START EXTRACTED RECORDS

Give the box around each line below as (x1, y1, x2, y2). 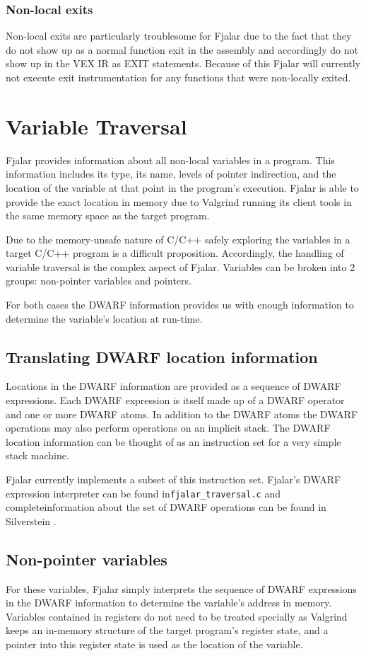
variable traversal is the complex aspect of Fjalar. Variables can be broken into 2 (6, 259, 355, 274)
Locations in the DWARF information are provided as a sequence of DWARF (6, 379, 341, 393)
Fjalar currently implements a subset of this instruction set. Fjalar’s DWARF (6, 472, 341, 487)
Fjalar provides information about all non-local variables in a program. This (6, 152, 335, 167)
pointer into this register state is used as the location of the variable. (6, 637, 303, 652)
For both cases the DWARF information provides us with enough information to (6, 297, 354, 312)
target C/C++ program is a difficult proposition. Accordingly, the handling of (6, 246, 344, 260)
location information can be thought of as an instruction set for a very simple (6, 434, 341, 449)
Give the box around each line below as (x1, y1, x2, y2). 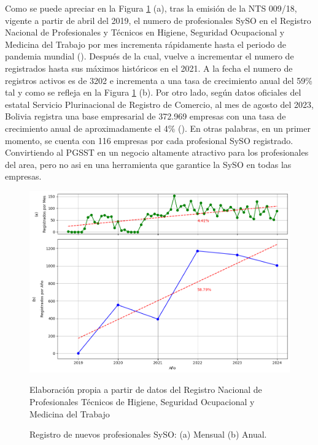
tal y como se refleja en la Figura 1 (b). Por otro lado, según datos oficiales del (5, 86, 301, 99)
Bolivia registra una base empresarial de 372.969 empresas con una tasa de (5, 110, 286, 123)
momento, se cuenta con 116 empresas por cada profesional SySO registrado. (5, 134, 293, 146)
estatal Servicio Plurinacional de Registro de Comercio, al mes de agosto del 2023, (5, 97, 314, 110)
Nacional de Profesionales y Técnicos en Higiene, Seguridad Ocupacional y (5, 26, 285, 39)
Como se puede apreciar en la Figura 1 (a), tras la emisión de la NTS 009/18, (5, 2, 297, 14)
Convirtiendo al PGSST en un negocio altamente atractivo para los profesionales (5, 146, 309, 159)
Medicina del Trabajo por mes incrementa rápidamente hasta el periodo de (5, 37, 287, 50)
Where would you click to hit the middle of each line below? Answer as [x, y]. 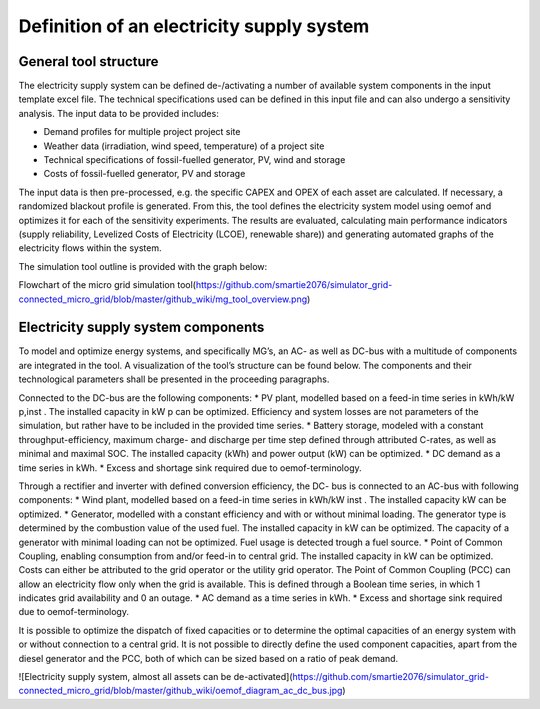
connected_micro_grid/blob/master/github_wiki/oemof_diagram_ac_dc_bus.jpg [180, 691]
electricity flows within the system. [90, 248]
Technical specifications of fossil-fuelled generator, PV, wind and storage [194, 160]
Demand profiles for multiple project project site [142, 132]
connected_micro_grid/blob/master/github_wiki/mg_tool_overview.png [163, 299]
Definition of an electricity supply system [194, 26]
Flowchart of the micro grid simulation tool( [107, 285]
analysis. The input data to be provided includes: [118, 113]
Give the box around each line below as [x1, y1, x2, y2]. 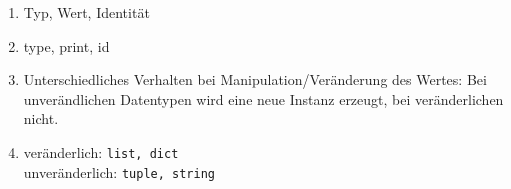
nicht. [23, 108, 59, 129]
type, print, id [23, 35, 110, 56]
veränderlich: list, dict [23, 141, 179, 162]
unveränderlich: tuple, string [23, 161, 215, 182]
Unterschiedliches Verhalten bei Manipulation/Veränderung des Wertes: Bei [23, 69, 487, 90]
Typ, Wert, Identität [23, 2, 150, 22]
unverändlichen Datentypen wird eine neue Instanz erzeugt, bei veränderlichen [23, 88, 504, 109]
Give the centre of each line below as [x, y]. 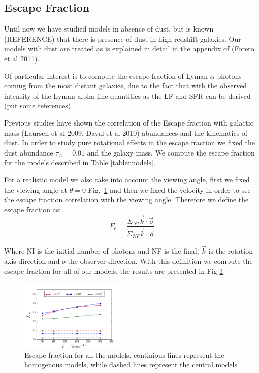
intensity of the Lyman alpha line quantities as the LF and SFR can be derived [127, 95]
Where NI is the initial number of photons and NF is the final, [102, 251]
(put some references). [39, 105]
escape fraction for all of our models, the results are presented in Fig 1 [114, 271]
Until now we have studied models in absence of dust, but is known [109, 29]
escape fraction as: [33, 209]
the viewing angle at [36, 189]
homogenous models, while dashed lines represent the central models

END EXTRACTED RECORDS

Word for word, copy out each record; do not include pictures.

*OUTPUT*:
Give the box around each line below as (x1, y1, x2, y2). 
variable traversal is the complex aspect of Fjalar. Variables can be broken into 2 (6, 259, 355, 274)
Locations in the DWARF information are provided as a sequence of DWARF (6, 379, 341, 393)
Fjalar currently implements a subset of this instruction set. Fjalar’s DWARF (6, 472, 341, 487)
Fjalar provides information about all non-local variables in a program. This (6, 152, 335, 167)
pointer into this register state is used as the location of the variable. (6, 637, 303, 652)
For both cases the DWARF information provides us with enough information to (6, 297, 354, 312)
target C/C++ program is a difficult proposition. Accordingly, the handling of (6, 246, 344, 260)
location information can be thought of as an instruction set for a very simple (6, 434, 341, 449)
Give the box around each line below as (x1, y1, x2, y2). 
tal y como se refleja en la Figura 1 (b). Por otro lado, según datos oficiales del (5, 86, 301, 99)
Bolivia registra una base empresarial de 372.969 empresas con una tasa de (5, 110, 286, 123)
momento, se cuenta con 116 empresas por cada profesional SySO registrado. (5, 134, 293, 146)
estatal Servicio Plurinacional de Registro de Comercio, al mes de agosto del 2023, (5, 97, 314, 110)
Nacional de Profesionales y Técnicos en Higiene, Seguridad Ocupacional y (5, 26, 285, 39)
Como se puede apreciar en la Figura 1 (a), tras la emisión de la NTS 009/18, (5, 2, 297, 14)
Convirtiendo al PGSST en un negocio altamente atractivo para los profesionales (5, 146, 309, 159)
Medicina del Trabajo por mes incrementa rápidamente hasta el periodo de (5, 37, 287, 50)
Where would you click to hit the middle of each line below? Answer as [x, y]. 
connected_micro_grid/blob/master/github_wiki/oemof_diagram_ac_dc_bus.jpg [180, 691]
electricity flows within the system. [90, 248]
Technical specifications of fossil-fuelled generator, PV, wind and storage [194, 160]
Demand profiles for multiple project project site [142, 132]
connected_micro_grid/blob/master/github_wiki/mg_tool_overview.png [163, 299]
Definition of an electricity supply system [194, 26]
Flowchart of the micro grid simulation tool( [107, 285]
analysis. The input data to be provided includes: [118, 113]
Give the box around each line below as [x1, y1, x2, y2]. 
nicht. [23, 108, 59, 129]
type, print, id [23, 35, 110, 56]
veränderlich: list, dict [23, 141, 179, 162]
unveränderlich: tuple, string [23, 161, 215, 182]
Unterschiedliches Verhalten bei Manipulation/Veränderung des Wertes: Bei [23, 69, 487, 90]
Typ, Wert, Identität [23, 2, 150, 22]
unverändlichen Datentypen wird eine neue Instanz erzeugt, bei veränderlichen [23, 88, 504, 109]
Give the centre of each line below as [x, y]. 
intensity of the Lyman alpha line quantities as the LF and SFR can be derived [127, 95]
Where NI is the initial number of photons and NF is the final, [102, 251]
(put some references). [39, 105]
escape fraction for all of our models, the results are presented in Fig 1 [114, 271]
Until now we have studied models in absence of dust, but is known [109, 29]
escape fraction as: [33, 209]
the viewing angle at [36, 189]
homogenous models, while dashed lines represent the central models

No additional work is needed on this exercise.